About the project
The BioPCFC project will build basic knowledge on materials science and engineering for enabling with waste biogas fuelling of Proton Conducting Solid Oxide Fuel Cells. The novel functional materials will have a sulphur tolerance enabling robust and flexible fuelling from various renewable waste feedstocks. Foreseen advantages of this distributed combined heat and power technology using renewable sources are improved electrical efficiency (> 40%), and negligible levels of NOx and SOx pollutants compared to competing combusting engines and microturbines. The BioPCFC project addresses main problems of fuel cell efficiency and sulphur (S) tolerance in high temperature proton conducting fuel cells (PCFC) along three entirely novel routes with increasing risk/reward impact, related to the functional properties of materials in the anode and the electrolyte. Stable proton conducting solid oxide electrolyte with a controlled minor oxide ion contribution will be studied to achieve higher fuel utilization and supply of remaining H2O in the anode for internal reforming of CH4 and oxidation of CO. These are expectedly stable towards H2S. The project additionally includes a pioneering investigation of proton and oxide ion transport in sulphates, oxosulphates, and mixed oxoacid salts that are stable at high temperatures in the presence of SO2 and are hitherto unexplored in terms of ionic transport. Partial (or in principle full) replacement (alloying) of Ni by less noble metals, like Co, Fe, and Mn will be explored taking benefit of the more reducing atmosphere of PCFC anodes. Finally novel pathways for anode concepts in BioPCFC will include novel mixed proton-electron conducting electrocatalysts, proton and hydrogen in metallic oxides, transport of neutral hydrogen in oxides and sulphur-containing compounds.
Objectives
The main objective of the BioPCFC project is to design and test novel proton conducting fuel cell fuelled with waste biogas.

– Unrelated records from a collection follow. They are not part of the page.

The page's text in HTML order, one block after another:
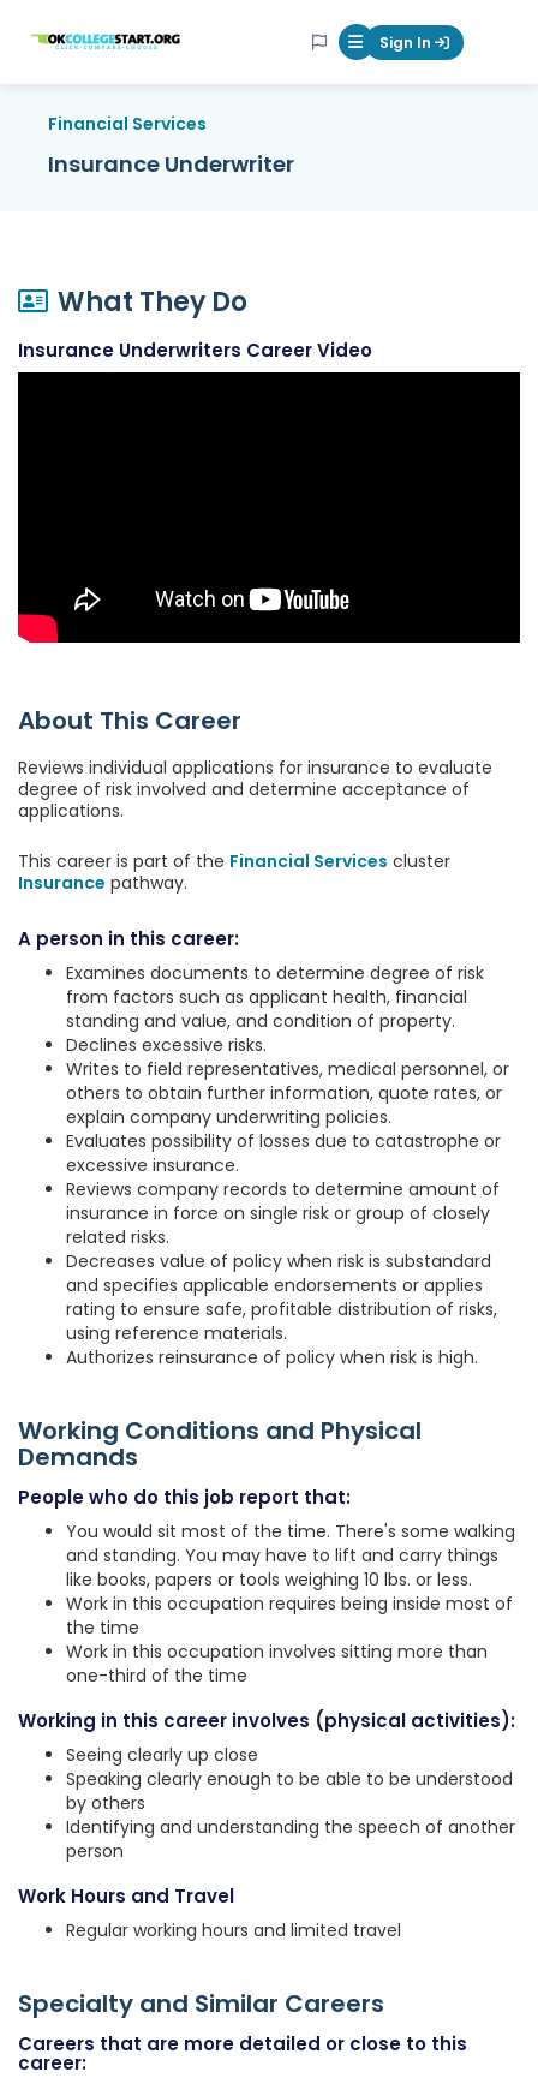
OKcollegestart Mobile Menu
Sign In
Financial Services
Insurance Underwriter
What They Do
Insurance Underwriters Career Video
About This Career
Reviews individual applications for insurance to evaluate
degree of risk involved and determine acceptance of
applications.
This career is part of the Financial Services cluster
Insurance pathway.
A person in this career:
Examines documents to determine degree of risk
from factors such as applicant health, financial
standing and value, and condition of property.
Declines excessive risks.
Writes to field representatives, medical personnel, or
others to obtain further information, quote rates, or
explain company underwriting policies.
Evaluates possibility of losses due to catastrophe or
excessive insurance.
Reviews company records to determine amount of
insurance in force on single risk or group of closely
related risks.
Decreases value of policy when risk is substandard
and specifies applicable endorsements or applies
rating to ensure safe, profitable distribution of risks,
using reference materials.
Authorizes reinsurance of policy when risk is high.
Working Conditions and Physical
Demands
People who do this job report that:
You would sit most of the time. There's some walking
and standing. You may have to lift and carry things
like books, papers or tools weighing 10 lbs. or less.
Work in this occupation requires being inside most of
the time
Work in this occupation involves sitting more than
one-third of the time
Working in this career involves (physical activities):
Seeing clearly up close
Speaking clearly enough to be able to be understood
by others
Identifying and understanding the speech of another
person
Work Hours and Travel
Regular working hours and limited travel
Specialty and Similar Careers
Careers that are more detailed or close to this
career:
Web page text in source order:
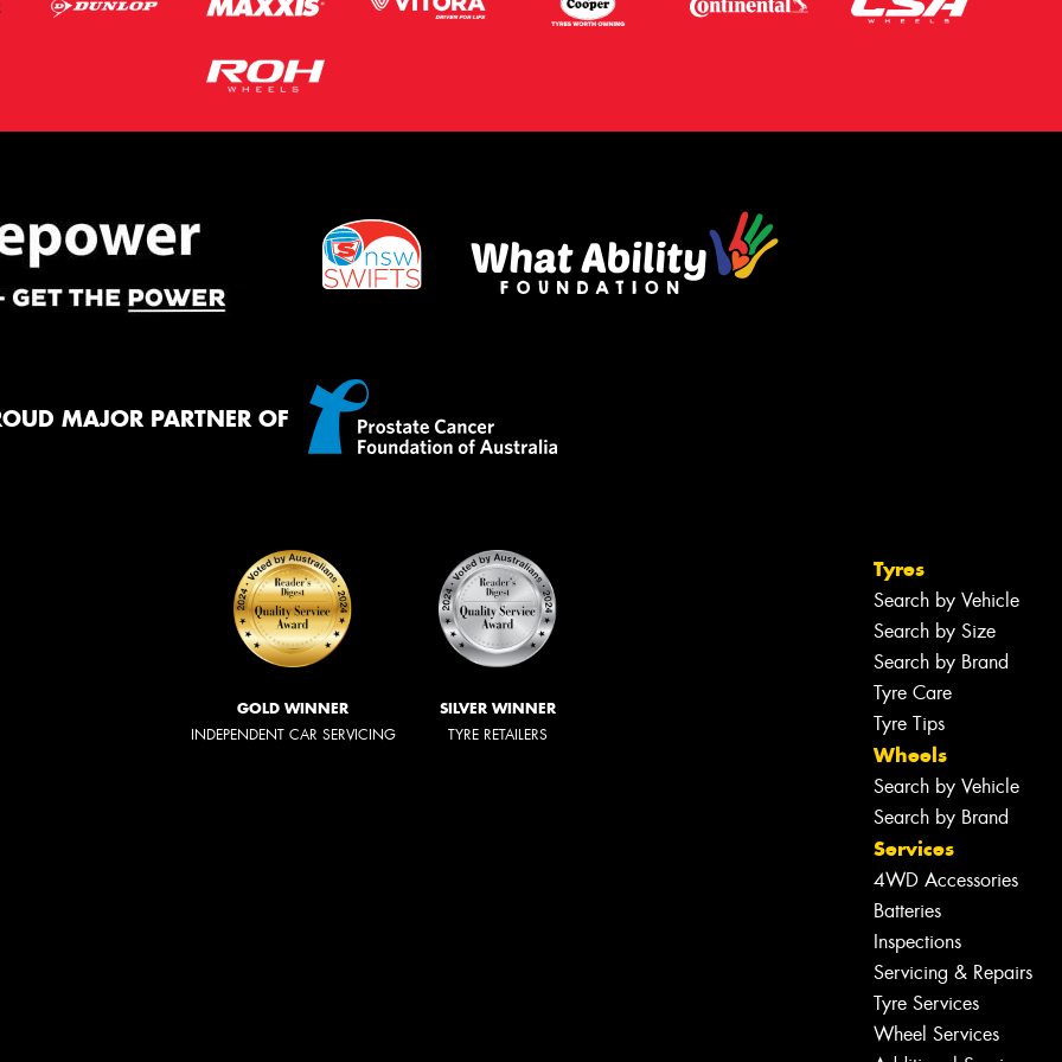
MAJOR PARTNER OF
GOLD WINNER
INDEPENDENT CAR SERVICING
SILVER WINNER
TYRE RETAILERS
Tyres
Search by Vehicle
Search by Size
Search by Brand
Tyre Care
Tyre Tips
Wheels
Search by Vehicle
Search by Brand
Services
4WD Accessories
Batteries
Inspections
Servicing & Repairs
Tyre Services
Wheel Services
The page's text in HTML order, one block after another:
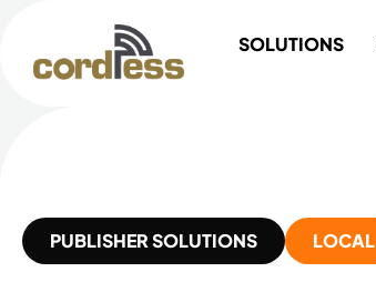
content
SOLUTIONS
PUBLISHER SOLUTIONS LOCAL
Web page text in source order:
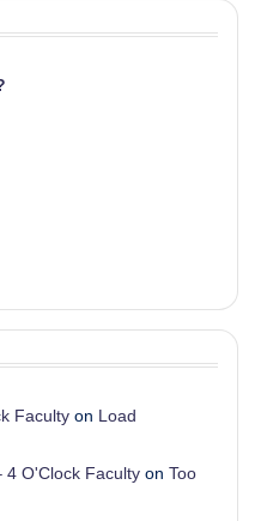
Faculty on Load
4 O'Clock Faculty on Too
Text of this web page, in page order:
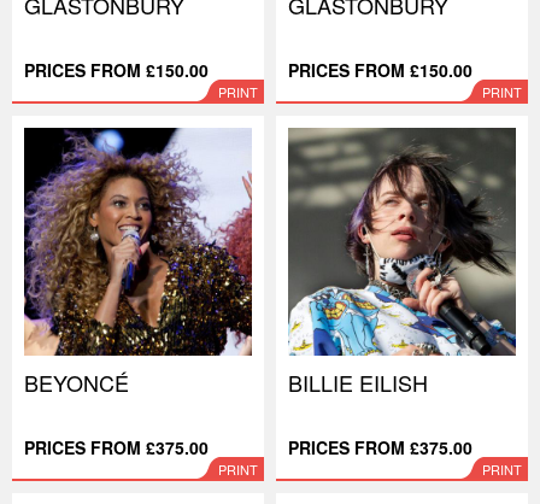
PRICES FROM £150.00
PRINT
PRICES FROM £150.00
PRINT
BEYONCÉ
PRICES FROM £375.00
PRINT
BILLIE EILISH
PRICES FROM £375.00
PRINT
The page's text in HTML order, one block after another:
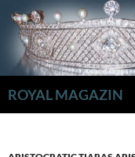
Inhalt
springen
ROYAL MAGAZIN
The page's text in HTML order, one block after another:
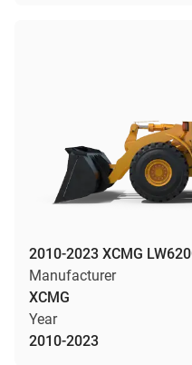
2010-2023 XCMG
Manufacturer
XCMG
Year
2010-2023
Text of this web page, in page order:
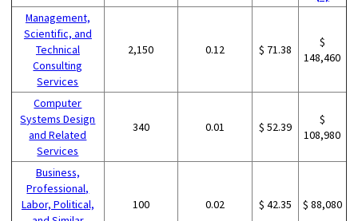
Management,
Scientific, and
Technical
Consulting
Services
2,150 0.12 $ 71.38
$
148,460
Computer
Systems Design
and Related
Services
340 0.01 $ 52.39
$
108,980
Business,
Professional,
Labor, Political,
100 0.02 $ 42.35 $ 88,080
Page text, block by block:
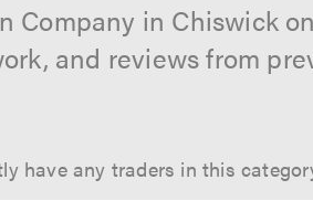
in Chiswick
and reviews from
have any traders in this
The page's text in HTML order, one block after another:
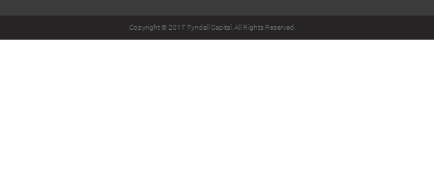
Copyright © 2017 Tyndall Capital. All Rights Reserved.
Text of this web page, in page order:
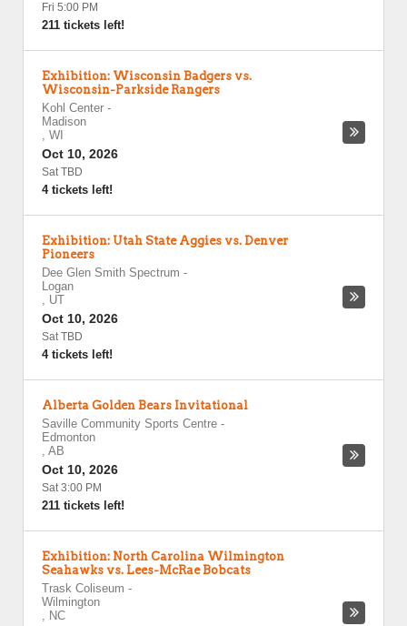
Fri 5:00 PM
211 tickets left!
Exhibition: Wisconsin Badgers vs.
Wisconsin-Parkside Rangers
Kohl Center -
Madison
, WI
Oct 10, 2026
Sat TBD
4 tickets left!
Exhibition: Utah State Aggies vs. Denver
Pioneers
Dee Glen Smith Spectrum -
Logan
, UT
Oct 10, 2026
Sat TBD
4 tickets left!
Alberta Golden Bears Invitational
Saville Community Sports Centre -
Edmonton
, AB
Oct 10, 2026
Sat 3:00 PM
211 tickets left!
Exhibition: North Carolina Wilmington
Seahawks vs. Lees-McRae Bobcats
Trask Coliseum -
Wilmington
, NC
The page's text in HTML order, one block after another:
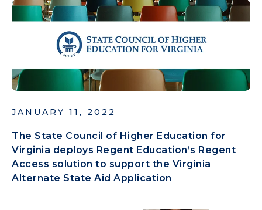
JANUARY 11, 2022
The State Council of Higher Education for
Virginia deploys Regent Education’s Regent
Access solution to support the Virginia
Alternate State Aid Application
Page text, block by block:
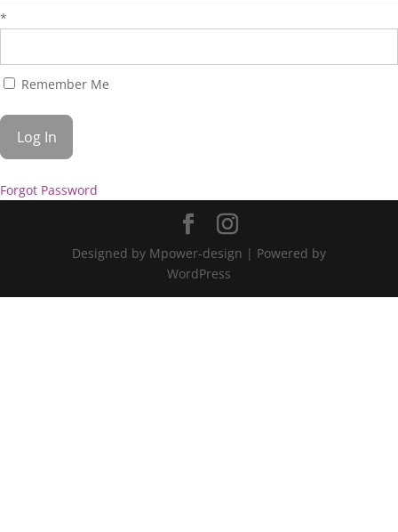
*
Remember Me
Forgot Password
Designed by Mpower-design | Powered by
WordPress
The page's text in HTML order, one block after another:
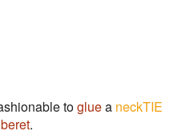
togluea neckTIE
beret.
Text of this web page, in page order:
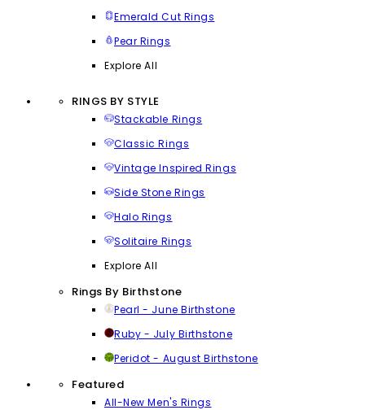
Emerald Cut Rings
Pear Rings
Explore All
RINGS BY STYLE
Stackable Rings
Classic Rings
Vintage Inspired Rings
Side Stone Rings
Halo Rings
Solitaire Rings
Explore All
Rings By Birthstone
Pearl - June Birthstone
Ruby - July Birthstone
Peridot - August Birthstone
Featured
All-New Men's Rings
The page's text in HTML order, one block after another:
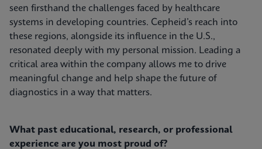
seen firsthand the challenges faced by healthcare
systems in developing countries. Cepheid’s reach into
these regions, alongside its influence in the U.S.,
resonated deeply with my personal mission. Leading a
critical area within the company allows me to drive
meaningful change and help shape the future of
diagnostics in a way that matters.
What past educational, research, or professional
experience are you most proud of?
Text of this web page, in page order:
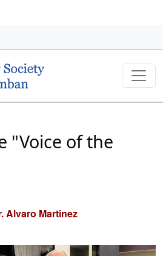
"Voice of the
Alvaro Martinez

The sub-objectives are to investigate novel pathways with increasing risk/reward impact to tailor the functional properties of the anode and the electrolyte:
- Investigation of proton conducting electrolyte with controlled minor oxide ion contribution using knowledge based materials;
- Investigation of proton and oxide ion transport in sulphates, oxosulphates, and mixed oxoacid salts;
- Full or partial replacement (alloying) of Ni by less noble metals, like Co, Fe, and Mn;
- Investigation of novel mixed proton-electron conducting electrocatalysts and sulphur-containing compounds for medium to high S stability;
- Investigation of transport of neutral hydrogen in oxides.
Any breakthrough in these routes will have large impacts in the Fuel Cells and Membranes communities.
Financing
The project is funded by Research Council of Norway under the NANO2021 programme, project number 219731.
Cooperation
The project lasts 3 years and is led by UiO in collaboration with SINTEF.